> Raw data
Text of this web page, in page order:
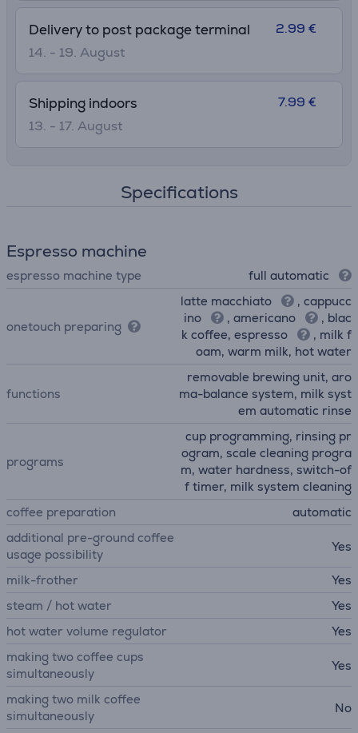
Delivery to post package terminal
14. - 19. August
2.99 €
Shipping indoors
13. - 17. August
7.99 €
Specifications
Espresso machine
espresso machine type full automatic
onetouch preparing
latte macchiato
, cappucc
ino
, americano
, blac
k coffee, espresso
, milk f
oam, warm milk, hot water
functions
removable brewing unit, aro
ma-balance system, milk syst
em automatic rinse
programs
cup programming, rinsing pr
ogram, scale cleaning progra
m, water hardness, switch-of
f timer, milk system cleaning
coffee preparation
automatic
additional pre-ground coffee
usage possibility
Yes
milk-frother
Yes
steam / hot water
Yes
hot water volume regulator
Yes
making two coffee cups
simultaneously
Yes
making two milk coffee
simultaneously
No
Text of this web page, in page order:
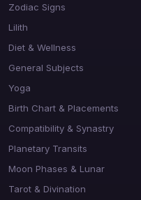
Zodiac Signs
Lilith
Diet & Wellness
General Subjects
Yoga
Birth Chart & Placements
Compatibility & Synastry
Planetary Transits
Moon Phases & Lunar
Tarot & Divination
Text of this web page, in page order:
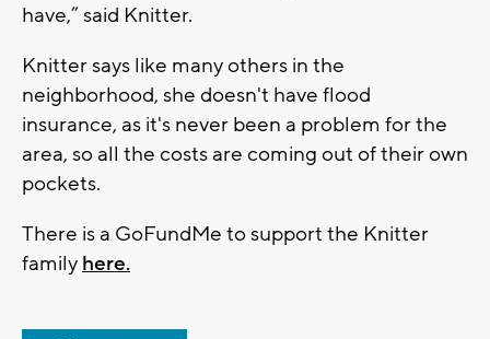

> What to do
Scan the records above, then copy out each line that mentions "system".

> Solution to this exercise
ma-balance system, milk syst
f timer, milk system cleaning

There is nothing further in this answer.